The paper "Collaboration of LLMs and Small Recommendation Models for Device-Cloud Recommendation" presents a novel framework—Device-Cloud LLM-SRM Collaborative Recommendation Framework (LSC4Rec)—that strategically combines LLMs and Small Recommendation Models (SRMs) to overcome real-time recommendation challenges in a device-cloud architecture. This paper explores the complementary strengths of these models, proposing a collaboration mechanism that enhances recommendation efficacy and efficiency.

Context and Motivation

With the rapid evolution of LLMs in natural language processing, their application in recommendation systems (LLM4Rec) has shown significant performance potential. However, inherent limitations hinder LLM4Rec's ability to incorporate real-time user preferences, such as the high computational cost of frequent training and inference and the deployment constraints due to their substantial parameter size. Conversely, SRMs offer computational advantages by enabling frequent updates and consuming minimal resources, making them suitable for real-time data processing on devices. Thus, integrating LLMs with SRMs emerges as an effective strategy to harness the strengths of both models within a collaborative device-cloud recommendation system.

Methodology

The LSC4Rec framework is constructed to provide a cohesive synergy between LLMs and SRMs, capitalizing on three core strategies: collaborative training, collaborative inference, and intelligent request.

1. Collaborative Training:
   • The framework begins with independent pre-training of LLMs and SRMs on historical datasets. Subsequently, a cooperative training phase updates SRMs using candidate lists generated by LLMs to improve their ranking effectiveness. Adaptive re-training of SRMs on devices further refines real-time user interest capture, without the need for frequent model updates on the cloud.
2. Collaborative Inference:
   • Within this strategy, LLMs generate candidate item lists deployed in cloud environments, while SRMs rerank these candidates in real-time on devices. The collaborative inference mechanism integrates scoring from both LLMs and SRMs, leveraging their unique advantages to output refined recommendations.
3. Collaborative-Decision Request:
   • This intelligent strategy determines whether to update candidate lists by evaluating inconsistencies between LLMs' initial rankings and SRMs' rerankings. The goal is to effectively manage cloud-resource consumption by only requesting updates when beneficial.

Experimental Results

Comprehensive experiments on datasets like Amazon Beauty, Toys, and Yelp validate LSC4Rec, revealing significant performance enhancements over standalone LLMs or SRMs. Notably, LSC4Rec demonstrated an average performance increase of around 16.18%, 10.62%, and 9.38% across these datasets, underscoring the framework's ability to mitigate the lack of real-time data access commonly faced by LLMs.

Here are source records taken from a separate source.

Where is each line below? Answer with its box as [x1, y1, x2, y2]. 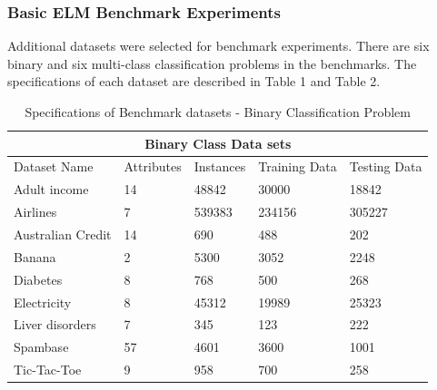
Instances [194, 157, 246, 176]
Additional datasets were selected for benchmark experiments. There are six [7, 36, 430, 55]
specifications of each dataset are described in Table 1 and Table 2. [7, 72, 381, 91]
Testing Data [349, 157, 422, 176]
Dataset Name [14, 157, 94, 176]
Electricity [14, 292, 72, 311]
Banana [14, 247, 56, 266]
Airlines [14, 202, 57, 221]
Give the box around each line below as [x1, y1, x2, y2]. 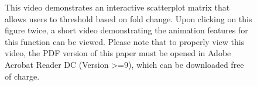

Practical and Theoretical Implications

The findings from LSC4Rec have profound implications:

• Practical: The framework highlights an innovative approach to integrating device-based computing with cloud resources, optimizing latency and computational overhead. It opens pathways for deploying personalized recommendations that efficiently leverage LLM capabilities without overwhelming cloud resources or necessitating constant updates.
• Theoretical: The paper provides insights into the collaborative dynamics between large-scale and lightweight models, encouraging further exploration into hybrid recommendation strategies that balance adaptability and computational efficiency.

Future Directions

The paper suggests potential directions for extending LSC4Rec, such as optimizing the balance between candidate refresh rates and resource consumption, exploring other model architectures for SRMs, and adapting the framework to diverse cloud environments. These enhancements could further refine the framework's application across various recommendation domains, potentially enriching methodologies in AI-driven user interaction analytics.

In essence, the LSC4Rec framework positions itself as a pragmatic advancement in the recommendation landscape, setting a precedent for augmenting classic recommendation approaches with contemporary LLM techniques.